|Publication number||US5605416 A|
|Application number||US 08/410,720|
|Publication date||Feb 25, 1997|
|Filing date||Mar 27, 1995|
|Priority date||Mar 27, 1995|
|Publication number||08410720, 410720, US 5605416 A, US 5605416A, US-A-5605416, US5605416 A, US5605416A|
|Inventors||Gary W. Roach|
|Original Assignee||Roach; Gary W.|
|Export Citation||BiBTeX, EndNote, RefMan|
|Patent Citations (45), Non-Patent Citations (5), Referenced by (84), Classifications (8), Legal Events (3)|
|External Links: USPTO, USPTO Assignment, Espacenet|
1. Field of the Invention
This invention relates generally to hydrogeology and more particularly, but not by way of limitation, to water, sediment and erosion control apparatus and methods.
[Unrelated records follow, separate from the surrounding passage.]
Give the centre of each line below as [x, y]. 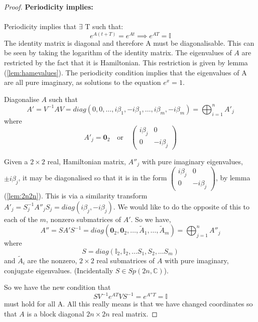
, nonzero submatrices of [84, 219]
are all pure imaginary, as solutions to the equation [83, 82]
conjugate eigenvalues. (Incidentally [59, 270]
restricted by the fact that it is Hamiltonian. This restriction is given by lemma [126, 62]
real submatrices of [126, 260]
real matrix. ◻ [135, 313]
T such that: [104, 26]
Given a [16, 161]
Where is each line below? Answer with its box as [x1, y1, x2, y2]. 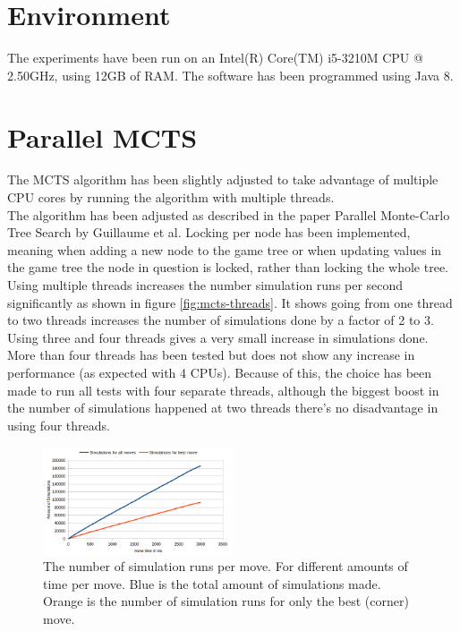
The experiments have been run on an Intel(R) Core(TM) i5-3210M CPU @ [7, 48, 423, 67]
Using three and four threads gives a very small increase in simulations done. [7, 328, 429, 346]
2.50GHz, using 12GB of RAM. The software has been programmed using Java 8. [7, 65, 454, 84]
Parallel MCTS [7, 118, 198, 155]
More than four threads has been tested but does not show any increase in [7, 345, 415, 364]
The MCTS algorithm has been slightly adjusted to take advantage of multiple [7, 170, 439, 189]
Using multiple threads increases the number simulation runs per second [7, 276, 404, 294]
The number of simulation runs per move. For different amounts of [43, 557, 408, 576]
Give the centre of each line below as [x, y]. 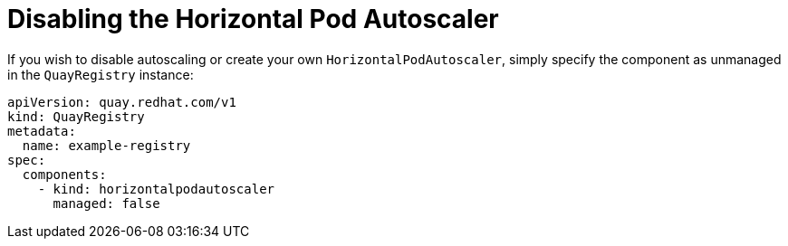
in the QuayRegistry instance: [101, 74]
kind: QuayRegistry [76, 116]
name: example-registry [106, 145]
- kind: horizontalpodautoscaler [156, 189]
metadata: [42, 131]
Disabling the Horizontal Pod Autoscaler [253, 19]
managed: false [106, 203]
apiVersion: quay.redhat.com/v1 [122, 102]
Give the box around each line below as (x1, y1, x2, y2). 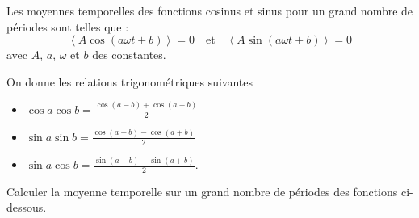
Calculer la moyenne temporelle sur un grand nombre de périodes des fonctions (6, 182, 398, 199)
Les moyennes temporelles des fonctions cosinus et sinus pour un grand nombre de (6, 2, 413, 19)
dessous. (6, 199, 47, 216)
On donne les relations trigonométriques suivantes (6, 73, 253, 90)
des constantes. (92, 46, 166, 63)
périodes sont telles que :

2. Description of the Prior Art
Construction often disturbs trees, grasses, bushes and other elements which naturally control run-off water, sediment and erosion. Typically, the bare earth is exposed in a construction site which, if no controls are implemented, significant erosion and other water damage can occur. In fact, the United States Environmental Protection Agency has issued regulations requiring contractors whose construction operations disturb five or more acres of land to implement erosion and sediment controls. See Federal Register, vol. 57, no. 175, p. 41,217, Sep. 9, 1992.
One type of sediment and erosion control device which is often used is hay or straw bales. However, hay bales are seldom satisfactory. First, they are difficult to install. The weight and associated factors of hay bales make installation a labor intense task. Second, long wooden or steel stakes must be used to hold the bales in place. These are expensive and difficult to install and remove. Third, quality control for hay or straw bales is very seldom available, resulting in a poor quality material often being used. Fourth, hay bales placed in a barrier position cannot be joined together to stop water penetration, resulting in erosion between and underneath the bales and eventually failure of the barrier. If water does not flow under or penetrate between the bales, it will often flow over the top causing erosion of the soil directly behind and beneath the bales and eventually resulting in failure. Additionally, hay or straw bales become soil laden very quickly and cannot be reused. The wire or string holding the hay together often deteriorates and breaks. Finally, hay bales are not readily available in some areas and, due to their weight and bulkiness, cannot be shipped to these areas in a cost-efficient manner.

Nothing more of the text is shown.